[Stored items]
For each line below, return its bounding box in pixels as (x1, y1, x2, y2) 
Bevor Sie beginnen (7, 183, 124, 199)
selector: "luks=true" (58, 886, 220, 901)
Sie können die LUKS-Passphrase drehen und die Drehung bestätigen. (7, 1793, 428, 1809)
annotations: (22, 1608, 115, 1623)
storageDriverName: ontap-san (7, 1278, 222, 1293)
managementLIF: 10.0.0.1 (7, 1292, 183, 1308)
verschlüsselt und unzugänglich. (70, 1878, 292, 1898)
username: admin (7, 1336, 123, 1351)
---
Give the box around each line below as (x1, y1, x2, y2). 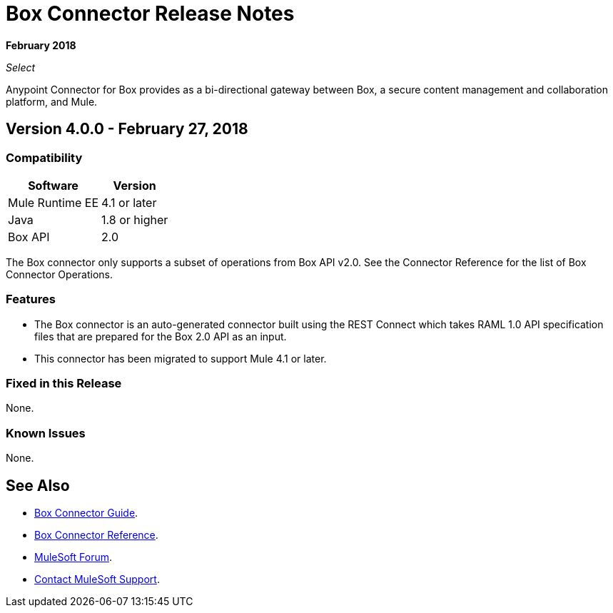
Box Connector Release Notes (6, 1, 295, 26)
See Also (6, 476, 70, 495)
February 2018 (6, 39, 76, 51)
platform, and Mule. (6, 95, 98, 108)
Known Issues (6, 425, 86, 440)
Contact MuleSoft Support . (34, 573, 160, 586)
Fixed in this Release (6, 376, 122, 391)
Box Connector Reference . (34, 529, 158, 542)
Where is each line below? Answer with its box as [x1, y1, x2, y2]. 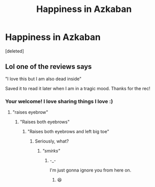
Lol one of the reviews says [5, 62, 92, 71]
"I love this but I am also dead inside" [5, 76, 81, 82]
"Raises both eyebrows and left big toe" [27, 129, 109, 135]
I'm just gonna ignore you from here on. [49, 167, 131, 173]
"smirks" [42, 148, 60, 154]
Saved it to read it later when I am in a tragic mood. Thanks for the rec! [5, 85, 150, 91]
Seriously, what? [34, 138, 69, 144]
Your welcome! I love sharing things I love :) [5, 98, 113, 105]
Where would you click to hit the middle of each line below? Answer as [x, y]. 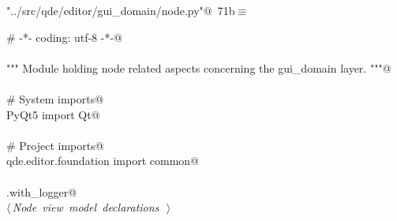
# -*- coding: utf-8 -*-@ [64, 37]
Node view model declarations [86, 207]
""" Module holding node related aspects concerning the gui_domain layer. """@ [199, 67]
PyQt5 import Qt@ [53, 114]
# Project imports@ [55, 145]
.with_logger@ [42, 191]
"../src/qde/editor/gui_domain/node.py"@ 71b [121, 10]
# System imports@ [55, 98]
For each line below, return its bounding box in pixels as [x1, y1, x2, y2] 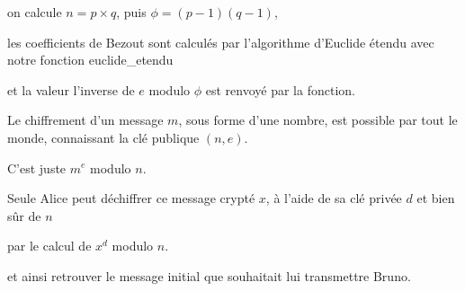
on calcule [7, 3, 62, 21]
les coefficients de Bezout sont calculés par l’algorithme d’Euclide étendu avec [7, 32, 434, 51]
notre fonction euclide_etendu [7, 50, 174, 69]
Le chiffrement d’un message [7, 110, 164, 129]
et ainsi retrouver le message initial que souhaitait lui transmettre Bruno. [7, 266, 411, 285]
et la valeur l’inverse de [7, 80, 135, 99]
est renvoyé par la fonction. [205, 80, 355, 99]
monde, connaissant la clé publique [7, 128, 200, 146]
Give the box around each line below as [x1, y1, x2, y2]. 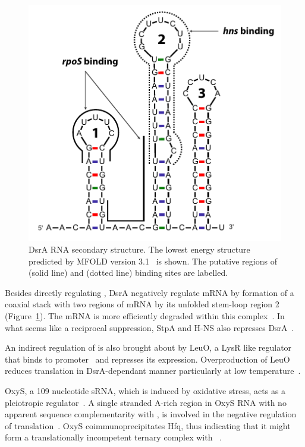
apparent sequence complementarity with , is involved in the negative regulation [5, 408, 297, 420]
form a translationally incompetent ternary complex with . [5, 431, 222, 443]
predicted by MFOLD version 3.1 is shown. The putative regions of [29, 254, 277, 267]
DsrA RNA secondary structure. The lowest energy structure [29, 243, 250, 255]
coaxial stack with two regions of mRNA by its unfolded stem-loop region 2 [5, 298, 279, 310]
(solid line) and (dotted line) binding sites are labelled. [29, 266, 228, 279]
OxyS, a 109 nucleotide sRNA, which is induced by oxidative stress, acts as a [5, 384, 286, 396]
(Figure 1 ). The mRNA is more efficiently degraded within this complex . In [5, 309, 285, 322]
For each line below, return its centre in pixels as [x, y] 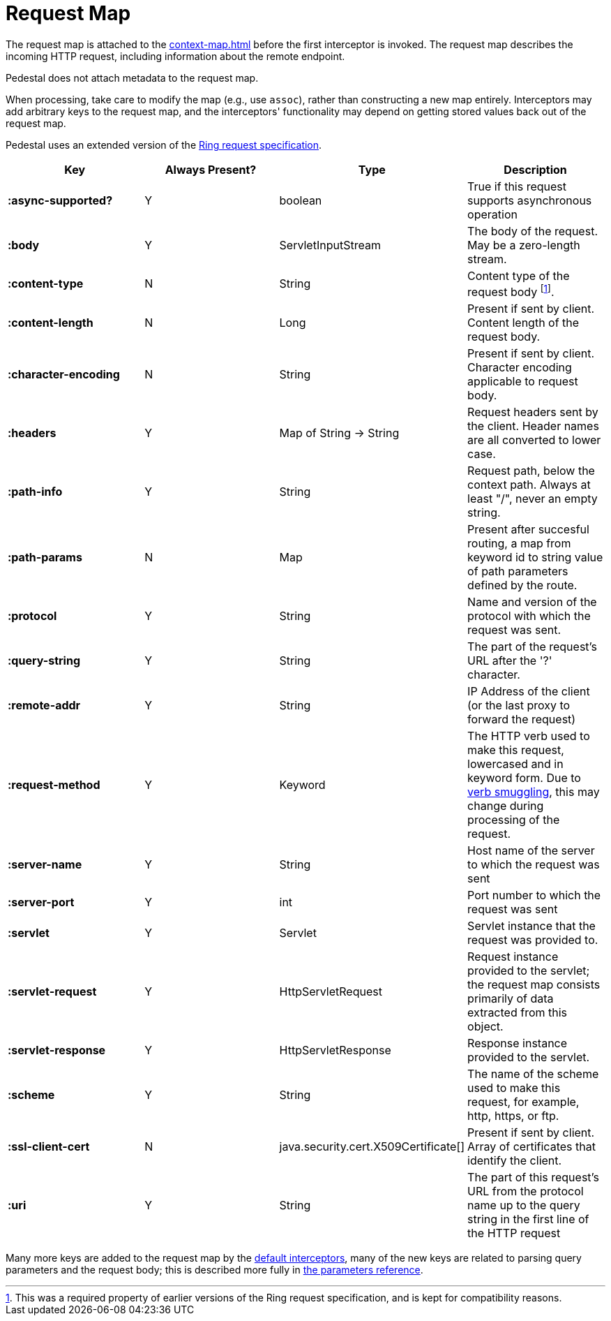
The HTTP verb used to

#### What is expected:
Could you restate, word for word, the lines above from the one with "pixels as (x1, y1, x2, y2)" to the one with "annotations: (22, 1608, 115, 1623)", both included?

#### Solution:
For each line below, return its bounding box in pixels as (x1, y1, x2, y2) 
Bevor Sie beginnen (7, 183, 124, 199)
selector: "luks=true" (58, 886, 220, 901)
Sie können die LUKS-Passphrase drehen und die Drehung bestätigen. (7, 1793, 428, 1809)
annotations: (22, 1608, 115, 1623)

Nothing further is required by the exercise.